Cordel Hyde (born 20 August 1973) is a Belizean politician. He is the current Deputy Prime Minister of Belize since 16 November 2020. He is a member of the People's United Party and has represented the Lake Independence constituency in the Belize House of Representatives since 2015. He currently serves as the Deputy Leader of the People's United Party.

== Early life and education ==
Hyde was born in Belize City and is the son of prominent Belizean media executive Evan X Hyde and professional Belizean baker Claudette Courtney née Coleman.

Hyde is an alumnus of St. John's College, a junior college in Belize City. He went on to receive a bachelor's degree in English communications from a university in Upstate New York.

== Career ==
Upon completing his university studies, Hyde returned to Belize and entered politics. He won his first elections in 1998, becoming the Area Representative for Lake independence. Hyde was appointed various ministries during the two-term administration under Prime Minister Said Musa, including Education, Youth, Sports, Housing, Transport, and Defense.

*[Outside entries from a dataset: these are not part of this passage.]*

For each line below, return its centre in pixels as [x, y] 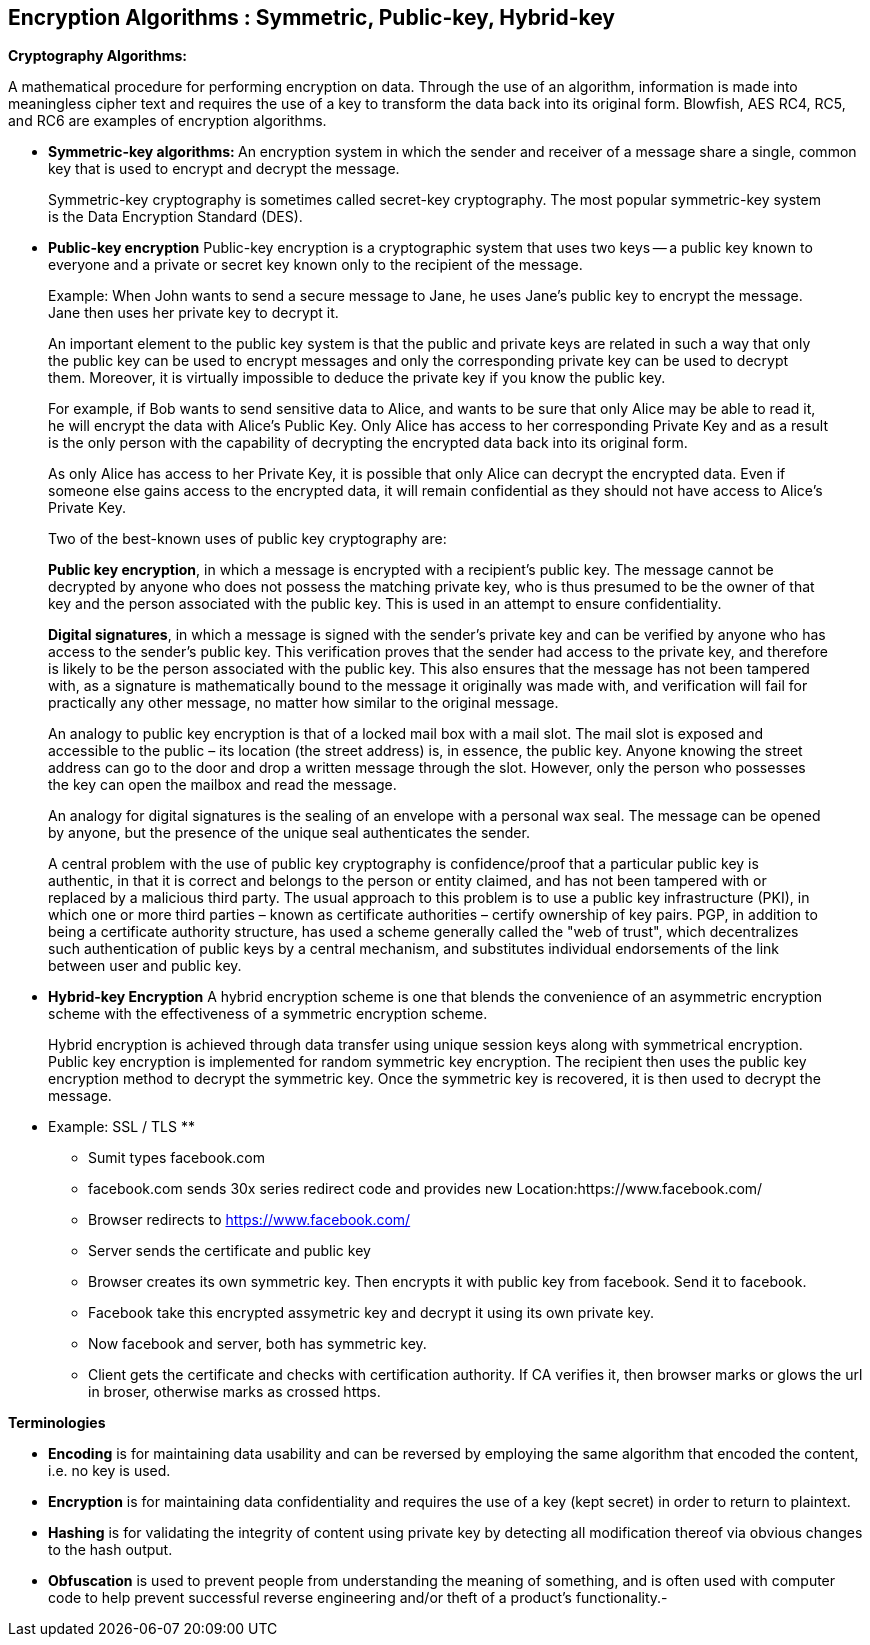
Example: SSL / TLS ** [121, 1127]
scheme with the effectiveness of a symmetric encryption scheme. [268, 1014]
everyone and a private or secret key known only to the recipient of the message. [315, 265]
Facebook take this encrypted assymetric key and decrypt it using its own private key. [371, 1313]
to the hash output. [110, 1550]
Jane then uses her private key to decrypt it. [193, 313]
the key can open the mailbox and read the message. [222, 785]
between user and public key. [145, 966]
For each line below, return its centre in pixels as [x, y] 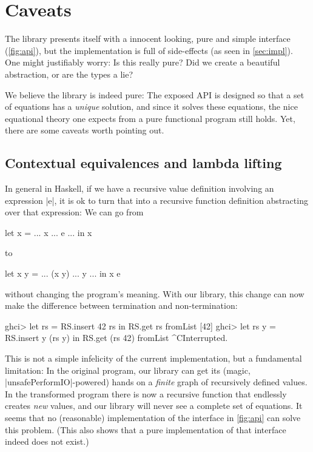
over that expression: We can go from [74, 212]
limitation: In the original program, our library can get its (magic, [128, 370]
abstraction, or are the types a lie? [69, 74]
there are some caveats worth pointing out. [85, 130]
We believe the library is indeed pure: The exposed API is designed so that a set [155, 94]
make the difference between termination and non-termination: [121, 305]
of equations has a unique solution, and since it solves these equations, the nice [151, 106]
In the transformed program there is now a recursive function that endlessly [146, 393]
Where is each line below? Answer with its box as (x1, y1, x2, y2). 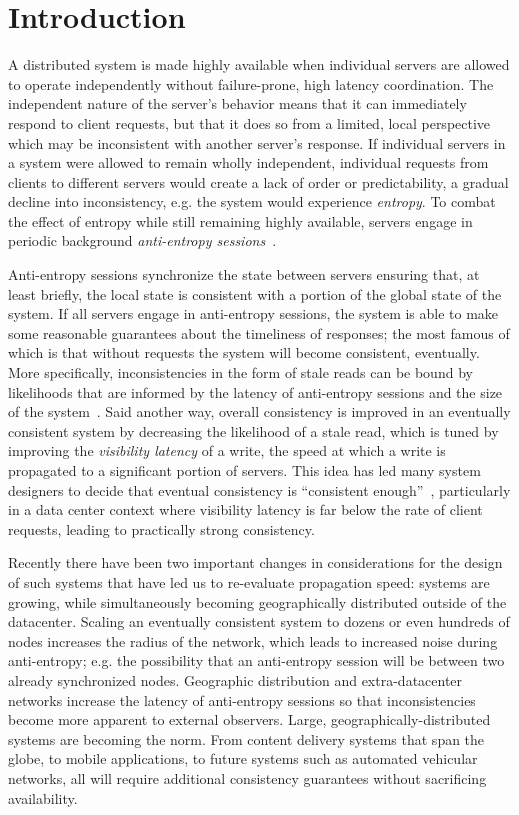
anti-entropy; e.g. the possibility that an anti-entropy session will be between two (8, 650, 505, 671)
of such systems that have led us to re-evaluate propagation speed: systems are (8, 571, 490, 592)
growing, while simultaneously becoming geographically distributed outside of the (8, 591, 507, 612)
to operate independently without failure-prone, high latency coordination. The (8, 73, 494, 94)
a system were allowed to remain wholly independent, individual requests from (8, 152, 489, 173)
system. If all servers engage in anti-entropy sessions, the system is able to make (8, 303, 499, 324)
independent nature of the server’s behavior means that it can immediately (8, 93, 467, 114)
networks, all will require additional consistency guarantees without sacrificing (8, 767, 487, 788)
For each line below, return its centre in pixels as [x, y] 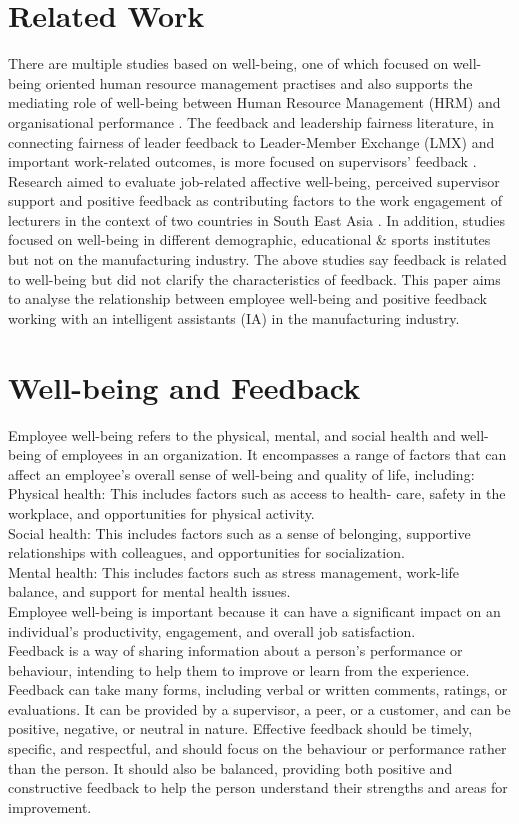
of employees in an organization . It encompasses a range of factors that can [276, 454]
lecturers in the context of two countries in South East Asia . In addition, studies [256, 219]
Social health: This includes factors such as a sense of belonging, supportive [239, 532]
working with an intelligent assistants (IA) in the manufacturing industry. [234, 317]
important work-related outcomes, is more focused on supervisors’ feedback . [242, 161]
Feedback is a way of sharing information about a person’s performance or [235, 650]
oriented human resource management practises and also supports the [259, 82]
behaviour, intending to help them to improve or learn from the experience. [239, 669]
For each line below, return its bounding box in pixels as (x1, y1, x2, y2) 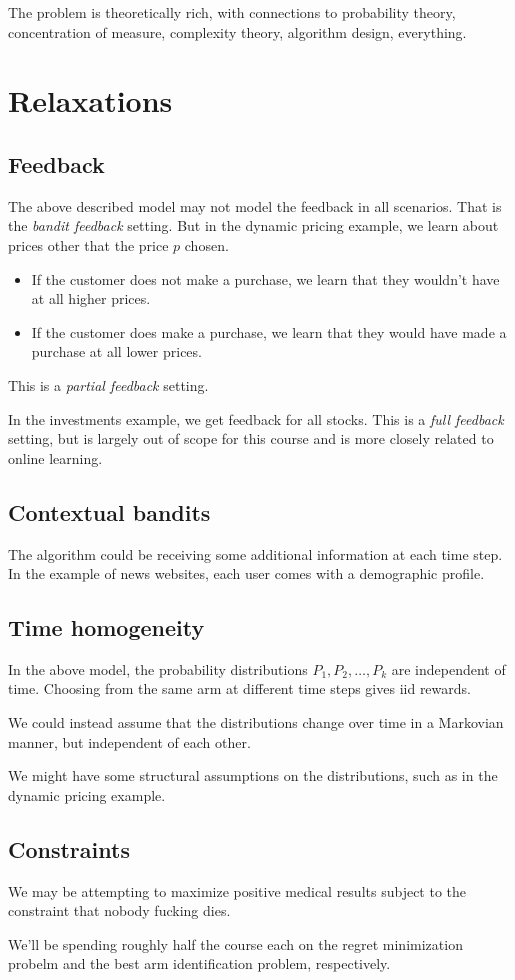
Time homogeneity (8, 612, 205, 643)
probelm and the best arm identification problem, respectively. (8, 953, 391, 974)
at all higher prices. (31, 288, 151, 309)
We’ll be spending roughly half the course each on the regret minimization (8, 933, 463, 954)
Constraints (8, 833, 130, 864)
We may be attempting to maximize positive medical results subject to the (8, 880, 467, 901)
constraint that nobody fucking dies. (8, 900, 231, 921)
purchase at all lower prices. (31, 341, 202, 362)
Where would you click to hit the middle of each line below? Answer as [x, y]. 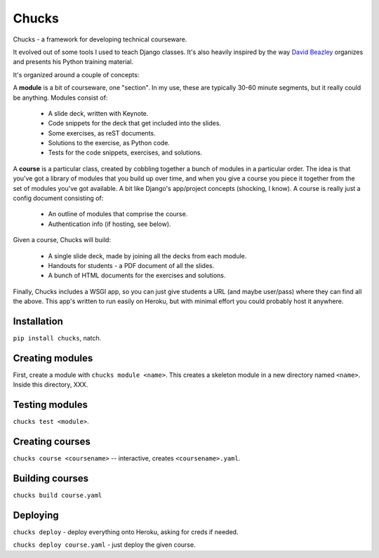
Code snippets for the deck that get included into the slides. [134, 124]
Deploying [36, 515]
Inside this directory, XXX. [51, 385]
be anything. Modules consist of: [60, 98]
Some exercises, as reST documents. [102, 133]
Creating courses [52, 442]
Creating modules [53, 358]
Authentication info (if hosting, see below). [109, 224]
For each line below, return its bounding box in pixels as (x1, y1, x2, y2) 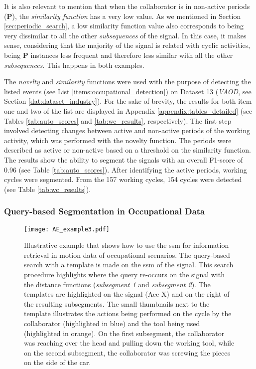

Hyde continued to serve the people of his constituency until 2012, when his son was diagnosed with cancer. His son died later that year in New York. Hyde returned to Belize to work for his family's business.

In 2014, Hyde announced his return to politics, defeating the incumbent in the 2015 elections and reclaiming his old seat.

After the overwhelming victory of the People's United Party in the 2020 elections, Hyde was appointed the Deputy Prime Minister of Belize. He also oversees the Ministry of Natural Resources, Petroleum & Mining.